◆ Your instructions
The records below are to be reproduced exactly, and no picture should appear in the copy.

◆ Supplied material
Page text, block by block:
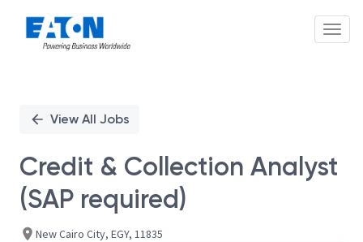
PositionView All Jobs
Credit & Collection Analyst
(SAP required)
New Cairo City, EGY, 11835
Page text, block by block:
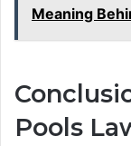
Meaning
Pools
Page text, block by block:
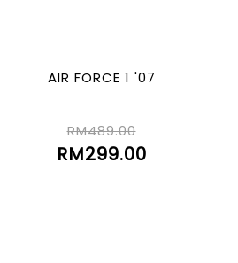
AIR FORCE 1 '07
RM489.00
RM299.00
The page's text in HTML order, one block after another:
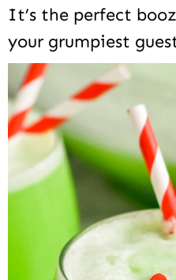
It’s the perfect
your grumpiest
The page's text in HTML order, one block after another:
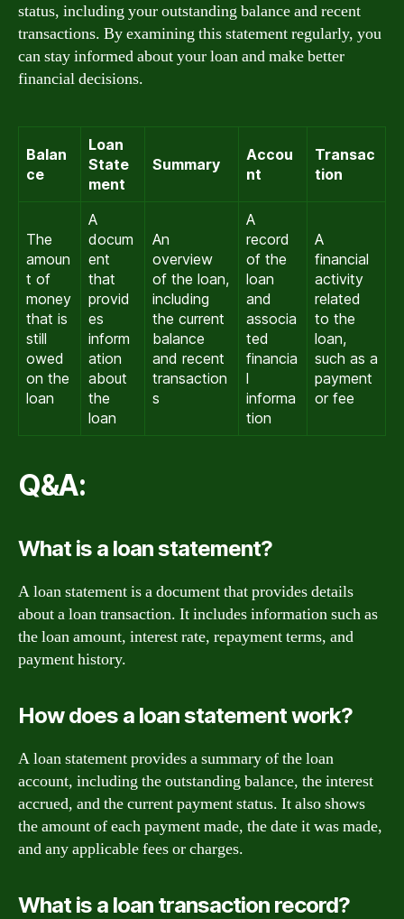
status, including your outstanding balance and recent
transactions. By examining this statement regularly, you
can stay informed about your loan and make better
financial decisions.
Balan
ce
Loan
State
ment
Summary
Accou
nt
Transac
tion
The
amoun
t of
money
that is
still
owed
on the
loan
A
docum
ent
that
provid
es
inform
ation
about
the
loan
An
overview
of the loan,
including
the current
balance
and recent
transaction
s
A
record
of the
loan
and
associa
ted
financia
l
informa
tion
A
financial
activity
related
to the
loan,
such as a
payment
or fee
Q&A:
What is a loan statement?
A loan statement is a document that provides details
about a loan transaction. It includes information such as
the loan amount, interest rate, repayment terms, and
payment history.
How does a loan statement work?
A loan statement provides a summary of the loan
account, including the outstanding balance, the interest
accrued, and the current payment status. It also shows
the amount of each payment made, the date it was made,
and any applicable fees or charges.
What is a loan transaction record?
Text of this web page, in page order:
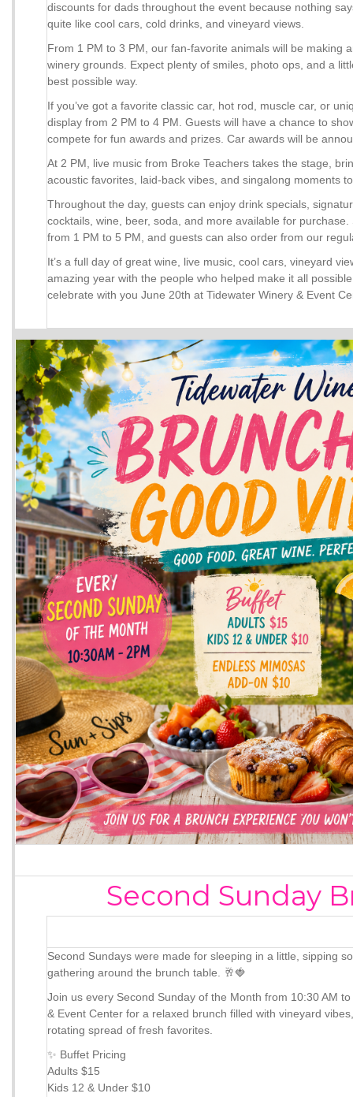
discounts for dads throughout the event because nothing
quite like cool cars, cold drinks, and vineyard views.
From 1 PM to 3 PM, our fan-favorite animals will be making
winery grounds. Expect plenty of smiles, photo ops, and a
best possible way.
If you’ve got a favorite classic car, hot rod, muscle car, or
display from 2 PM to 4 PM. Guests will have a chance to
compete for fun awards and prizes. Car awards will be
At 2 PM, live music from Broke Teachers takes the stage,
acoustic favorites, laid-back vibes, and singalong moments
Throughout the day, guests can enjoy drink specials,
cocktails, wine, beer, soda, and more available for purchase.
from 1 PM to 5 PM, and guests can also order from our
It’s a full day of great wine, live music, cool cars, vineyard
amazing year with the people who helped make it all
celebrate with you June 20th at Tidewater Winery & Event
Second Sunday
Second Sundays were made for sleeping in a little, sipping
gathering around the brunch table. 🥂🍓
Join us every Second Sunday of the Month from 10:30 AM
& Event Center for a relaxed brunch filled with vineyard
rotating spread of fresh favorites.
✨ Buffet Pricing
Adults $15
Kids 12 & Under $10
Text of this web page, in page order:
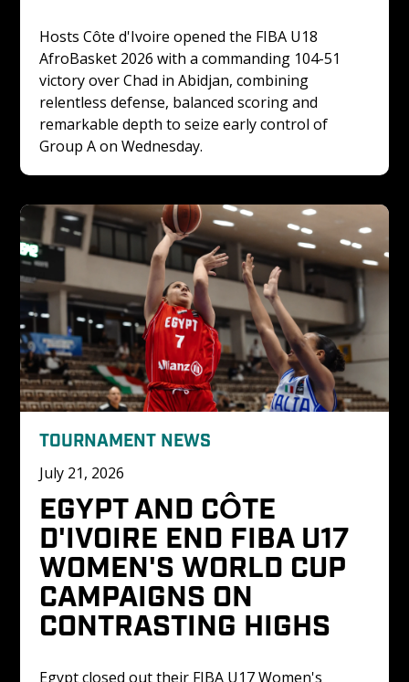
Hosts Côte d'Ivoire opened the FIBA U18
AfroBasket 2026 with a commanding 104-51
victory over Chad in Abidjan, combining
relentless defense, balanced scoring and
remarkable depth to seize early control of
Group A on Wednesday.
TOURNAMENT NEWS
July 21, 2026
EGYPT AND CÔTE
D'IVOIRE END FIBA U17
WOMEN'S WORLD CUP
CAMPAIGNS ON
CONTRASTING HIGHS
Egypt closed out their FIBA U17 Women's
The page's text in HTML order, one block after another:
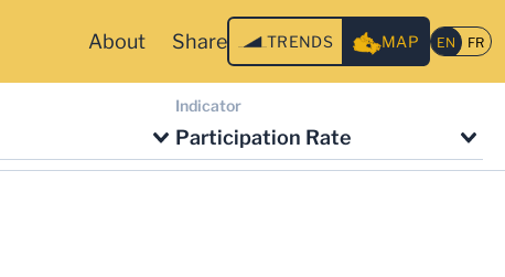
About Share TRENDS MAP
Indicator
Participation Rate
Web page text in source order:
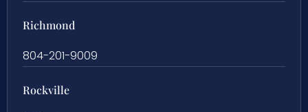
Richmond
804-201-9009
Rockville
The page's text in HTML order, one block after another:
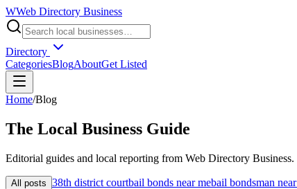
WWeb Directory Business
Directory
CategoriesBlogAboutGet Listed
Home/Blog
The Local Business Guide
Editorial guides and local reporting from Web Directory Business.
All posts 38th district courtbail bonds near mebail bondsman
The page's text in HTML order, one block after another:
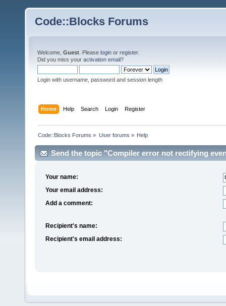
Code::Blocks Forums
Welcome, Guest . Please login or register.
Did you miss your activation email?
Login with username, password and session length
Home Help Search Login Register
Code::Blocks Forums » User forums » Help
Send the topic "Compiler error not rectifying
Your name:
Your email address:
Add a comment:
Recipient's name:
Recipient's email address:
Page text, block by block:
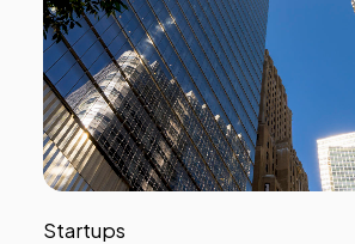
Startups
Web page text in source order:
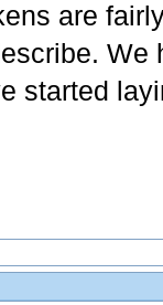
are
We
started
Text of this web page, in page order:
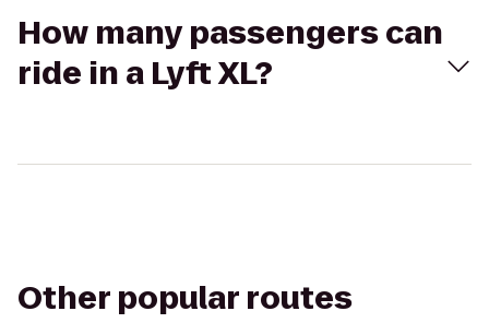
How many passengers can
ride in a Lyft XL?
Other popular routes
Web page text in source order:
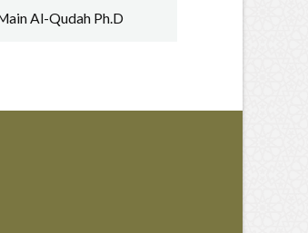
Al-Qudah Ph.D
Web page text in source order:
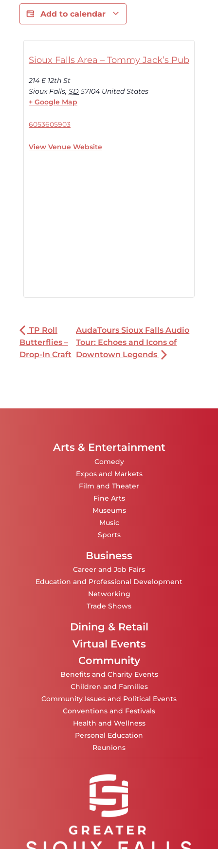
Add to calendar
Sioux Falls Area – Tommy Jack’s Pub
214 E 12th St
Sioux Falls, SD 57104 United States
+ Google Map
6053605903
View Venue Website
TP Roll
Butterflies –
Drop-In Craft
AudaTours Sioux Falls Audio
Tour: Echoes and Icons of
Downtown Legends
Arts & Entertainment
Comedy
Expos and Markets
Film and Theater
Fine Arts
Museums
Music
Sports
Business
Career and Job Fairs
Education and Professional Development
Networking
Trade Shows
Dining & Retail
Virtual Events
Community
Benefits and Charity Events
Children and Families
Community Issues and Political Events
Conventions and Festivals
Health and Wellness
Personal Education
Reunions
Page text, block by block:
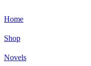
Home
Shop
Novels
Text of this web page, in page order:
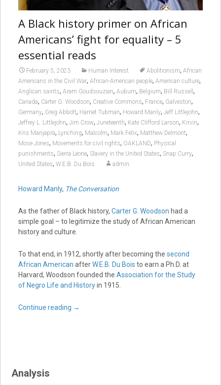
A Black history primer on African
Americans’ fight for equality – 5
essential reads
February 5, 2023 Human Interest Abolitionism, African
Americans in the Civil War, African-American people, American culture,
Anglican saints, Aram Goudsouzian, Auburn, Belgium, Bill Russell ,
Canada, Carter G. Woodson, Creative Commons, France, Galveston,
Germany, Greg Abbott, Harriet Tubman, Howard Manly, Jeff Littlejohn,
Jeffrey L. Littlejohn, Jim Crow, Juneteenth, Kate Clifford Larson, Kirvin,
Kris Manjapra, Lynching, Malcolm, Mark Felix, Matthew Delmont,
Mose Jones, Movements for civil rights, OAKLAND, Physical
punishments, Sierra Leone, Slavery in the United States, Snap Curry,
United States, W.E.B. Du Bois admin
Howard Manly, The Conversation
As the father of Black history, Carter G. Woodson had a
simple goal – to legitimize the study of African American
history and culture.
To that end, in 1912, shortly after becoming the second
African American afterW.E.B. Du Bois to earn a Ph.D. at
Harvard, Woodson founded the Association for the Study
of Negro Life and Historyin 1915.
Continue reading →
Analysis
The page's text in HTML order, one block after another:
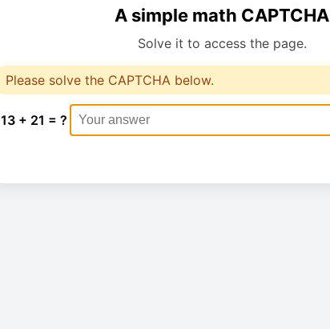
A simple math CAPTCHA
Solve it to access the page.
Please solve the CAPTCHA below.
13 + 21 = ?
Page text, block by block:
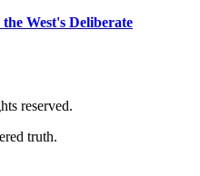
West's Deliberate
reserved.
truth.

◆ Solution for this problem
Page text, block by block:
PositionView All Jobs
Credit & Collection Analyst
(SAP required)
New Cairo City, EGY, 11835
Page text, block by block:
Meaning
Pools
Page text, block by block:
AIR FORCE 1 '07
RM489.00
RM299.00
The page's text in HTML order, one block after another:
It’s the perfect
your grumpiest
The page's text in HTML order, one block after another:
status, including your outstanding balance and recent
transactions. By examining this statement regularly, you
can stay informed about your loan and make better
financial decisions.
Balan
ce
Loan
State
ment
Summary
Accou
nt
Transac
tion
The
amoun
t of
money
that is
still
owed
on the
loan
A
docum
ent
that
provid
es
inform
ation
about
the
loan
An
overview
of the loan,
including
the current
balance
and recent
transaction
s
A
record
of the
loan
and
associa
ted
financia
l
informa
tion
A
financial
activity
related
to the
loan,
such as a
payment
or fee
Q&A:
What is a loan statement?
A loan statement is a document that provides details
about a loan transaction. It includes information such as
the loan amount, interest rate, repayment terms, and
payment history.
How does a loan statement work?
A loan statement provides a summary of the loan
account, including the outstanding balance, the interest
accrued, and the current payment status. It also shows
the amount of each payment made, the date it was made,
and any applicable fees or charges.
What is a loan transaction record?
Text of this web page, in page order:
discounts for dads throughout the event because nothing
quite like cool cars, cold drinks, and vineyard views.
From 1 PM to 3 PM, our fan-favorite animals will be making
winery grounds. Expect plenty of smiles, photo ops, and a
best possible way.
If you’ve got a favorite classic car, hot rod, muscle car, or
display from 2 PM to 4 PM. Guests will have a chance to
compete for fun awards and prizes. Car awards will be
At 2 PM, live music from Broke Teachers takes the stage,
acoustic favorites, laid-back vibes, and singalong moments
Throughout the day, guests can enjoy drink specials,
cocktails, wine, beer, soda, and more available for purchase.
from 1 PM to 5 PM, and guests can also order from our
It’s a full day of great wine, live music, cool cars, vineyard
amazing year with the people who helped make it all
celebrate with you June 20th at Tidewater Winery & Event
Second Sunday
Second Sundays were made for sleeping in a little, sipping
gathering around the brunch table. 🥂🍓
Join us every Second Sunday of the Month from 10:30 AM
& Event Center for a relaxed brunch filled with vineyard
rotating spread of fresh favorites.
✨ Buffet Pricing
Adults $15
Kids 12 & Under $10
Text of this web page, in page order:
Hosts Côte d'Ivoire opened the FIBA U18
AfroBasket 2026 with a commanding 104-51
victory over Chad in Abidjan, combining
relentless defense, balanced scoring and
remarkable depth to seize early control of
Group A on Wednesday.
TOURNAMENT NEWS
July 21, 2026
EGYPT AND CÔTE
D'IVOIRE END FIBA U17
WOMEN'S WORLD CUP
CAMPAIGNS ON
CONTRASTING HIGHS
Egypt closed out their FIBA U17 Women's
The page's text in HTML order, one block after another:
About Share TRENDS MAP
Indicator
Participation Rate
Web page text in source order:
Richmond
804-201-9009
Rockville
The page's text in HTML order, one block after another:
WWeb Directory Business
Directory
CategoriesBlogAboutGet Listed
Home/Blog
The Local Business Guide
Editorial guides and local reporting from Web Directory Business.
All posts 38th district courtbail bonds near mebail bondsman
The page's text in HTML order, one block after another:
Code::Blocks Forums
Welcome, Guest . Please login or register.
Did you miss your activation email?
Login with username, password and session length
Home Help Search Login Register
Code::Blocks Forums » User forums » Help
Send the topic "Compiler error not rectifying
Your name:
Your email address:
Add a comment:
Recipient's name:
Recipient's email address:
Page text, block by block:
Startups
Web page text in source order:
are
We
started
Text of this web page, in page order:
How many passengers can
ride in a Lyft XL?
Other popular routes
Web page text in source order:
Al-Qudah Ph.D
Web page text in source order:
Add to calendar
Sioux Falls Area – Tommy Jack’s Pub
214 E 12th St
Sioux Falls, SD 57104 United States
+ Google Map
6053605903
View Venue Website
TP Roll
Butterflies –
Drop-In Craft
AudaTours Sioux Falls Audio
Tour: Echoes and Icons of
Downtown Legends
Arts & Entertainment
Comedy
Expos and Markets
Film and Theater
Fine Arts
Museums
Music
Sports
Business
Career and Job Fairs
Education and Professional Development
Networking
Trade Shows
Dining & Retail
Virtual Events
Community
Benefits and Charity Events
Children and Families
Community Issues and Political Events
Conventions and Festivals
Health and Wellness
Personal Education
Reunions
Page text, block by block:
Home
Shop
Novels
Text of this web page, in page order:
A Black history primer on African
Americans’ fight for equality – 5
essential reads
February 5, 2023 Human Interest Abolitionism, African
Americans in the Civil War, African-American people, American culture,
Anglican saints, Aram Goudsouzian, Auburn, Belgium, Bill Russell ,
Canada, Carter G. Woodson, Creative Commons, France, Galveston,
Germany, Greg Abbott, Harriet Tubman, Howard Manly, Jeff Littlejohn,
Jeffrey L. Littlejohn, Jim Crow, Juneteenth, Kate Clifford Larson, Kirvin,
Kris Manjapra, Lynching, Malcolm, Mark Felix, Matthew Delmont,
Mose Jones, Movements for civil rights, OAKLAND, Physical
punishments, Sierra Leone, Slavery in the United States, Snap Curry,
United States, W.E.B. Du Bois admin
Howard Manly, The Conversation
As the father of Black history, Carter G. Woodson had a
simple goal – to legitimize the study of African American
history and culture.
To that end, in 1912, shortly after becoming the second
African American afterW.E.B. Du Bois to earn a Ph.D. at
Harvard, Woodson founded the Association for the Study
of Negro Life and Historyin 1915.
Continue reading →
Analysis
The page's text in HTML order, one block after another:
A simple math CAPTCHA
Solve it to access the page.
Please solve the CAPTCHA below.
13 + 21 = ?
Page text, block by block:
West's Deliberate
reserved.
truth.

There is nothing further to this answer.